А чего нельзя найти — того и нельзя искать, сказал Вл. Соловьев. Он же сказал слова, которые не могут остаться непонятыми, если они могли быть произнесены:
‘Торжество вечной жизни — вот окончательный смысл вселенной. Содержание этой жизни есть внутреннее единство всего, или — Любовь, ее форма — Красота, ее условие — Свобода’.

КОММЕНТАРИИ

Впервые: Последние Новости. Париж, 1925. 18 июня. No 1579. С. 2-3, 25 июня. No 1585. С. 2-3, 2 июля. No 1591. С. 2-3. Вариант статьи опубликован под названием ‘Искусство и любовь’ в журнале ‘Опыты’ (Нью-Йорк, 1953. No 1).
Вейнингер Отто (1880-1903) — австрийский философ и писатель, автор книги ‘Пол и характер’ (1903, рус. перевод 1909).
Пер Гюнт — герой одноименной философско-символической драмы (1867) норвежского драматурга Г. Ибсена. Сольвейг — деревенская девушка, ушедшая из семьи за всеми отвергнутым Пер Гюнтом.
‘Женщина с Моря’ (1888) — пьеса Г. Ибсена, известная в России также под названием ‘Дочь моря’.
Ревекка, Росмер — персонажи из драмы Г. Ибсена ‘Росмерсхольм’ (1866).

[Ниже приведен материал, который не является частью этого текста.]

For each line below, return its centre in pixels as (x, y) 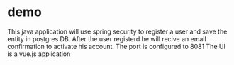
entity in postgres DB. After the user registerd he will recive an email (107, 38)
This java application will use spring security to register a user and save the (117, 31)
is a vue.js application (39, 54)
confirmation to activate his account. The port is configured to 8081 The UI (116, 46)
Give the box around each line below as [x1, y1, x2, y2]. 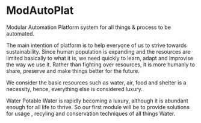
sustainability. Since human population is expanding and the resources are [6, 48, 191, 55]
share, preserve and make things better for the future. [6, 67, 140, 74]
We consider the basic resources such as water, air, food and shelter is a [6, 79, 187, 86]
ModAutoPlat [6, 4, 74, 17]
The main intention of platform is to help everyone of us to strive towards [6, 42, 187, 49]
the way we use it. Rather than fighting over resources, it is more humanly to [6, 61, 196, 68]
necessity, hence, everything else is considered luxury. [6, 85, 143, 92]
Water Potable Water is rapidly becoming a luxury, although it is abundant [6, 97, 188, 104]
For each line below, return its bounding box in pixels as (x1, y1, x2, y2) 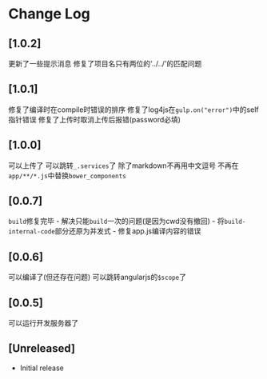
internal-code (8, 228, 56, 236)
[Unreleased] (8, 341, 76, 356)
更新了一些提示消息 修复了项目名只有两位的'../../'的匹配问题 (8, 59, 202, 68)
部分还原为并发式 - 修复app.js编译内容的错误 (54, 226, 201, 236)
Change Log (8, 5, 90, 23)
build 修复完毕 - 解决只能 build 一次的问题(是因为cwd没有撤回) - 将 (8, 217, 225, 226)
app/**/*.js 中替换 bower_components (8, 170, 126, 180)
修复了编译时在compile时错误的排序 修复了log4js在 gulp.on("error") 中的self (8, 105, 259, 114)
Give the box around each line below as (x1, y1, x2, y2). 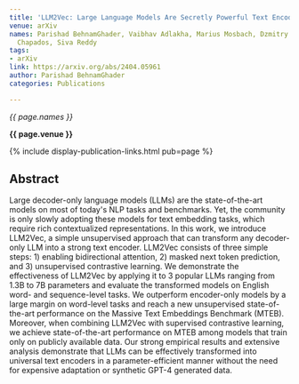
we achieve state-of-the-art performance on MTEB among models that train (9, 327, 287, 338)
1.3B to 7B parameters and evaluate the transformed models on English (9, 280, 270, 291)
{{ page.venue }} (9, 128, 74, 139)
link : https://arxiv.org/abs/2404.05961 (9, 63, 162, 72)
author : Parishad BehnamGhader (9, 71, 125, 80)
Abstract (9, 172, 60, 187)
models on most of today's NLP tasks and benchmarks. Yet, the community (9, 204, 286, 215)
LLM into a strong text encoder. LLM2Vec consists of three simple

В 1905 г. поставлена петербургским театром В. Ф. Комиссаржевской, а в 1908 г. Московским художественным театром.
…’Любите жизнь раньше смысла ее’… — слова Ивана Карамазова в главе ‘Братья знакомятся’ романа ‘Братья Карамазовы’ (1878—1880): ‘Жизнь полюбить больше, чем смысл ее’.
Грушенька — героиня романа ‘Братья Карамазовы’ Ф. М. Достоевского.
Раскольников и Соня — герои романа Достоевского ‘Преступление и наказание’ (1866).
‘Митина любовь’ — повесть И. А. Бунина была опубликована в ‘Современных Записках’ (1925. No 23, 24).
Деренн Шарль (1882—1930) — французский писатель. Роман ‘Га-би, любовь моя’ вышел в Париже в 1914 г.
Sainte-Beuve (Сент-Бёв) Шарль Огюстен (1804-1869) — французский критик и поэт. О романе И. В. Гете ‘Страдания молодого Вертера’ (1774) Сент-Бёв писал в своем сборнике ‘Литературно-критические портреты’ (1832).
…’не напрасный, не случайный’… — слова митрополита Филарета по поводу стихотворения А. С. Пушкина ‘Дар напрасный, дар случайный’ (1828).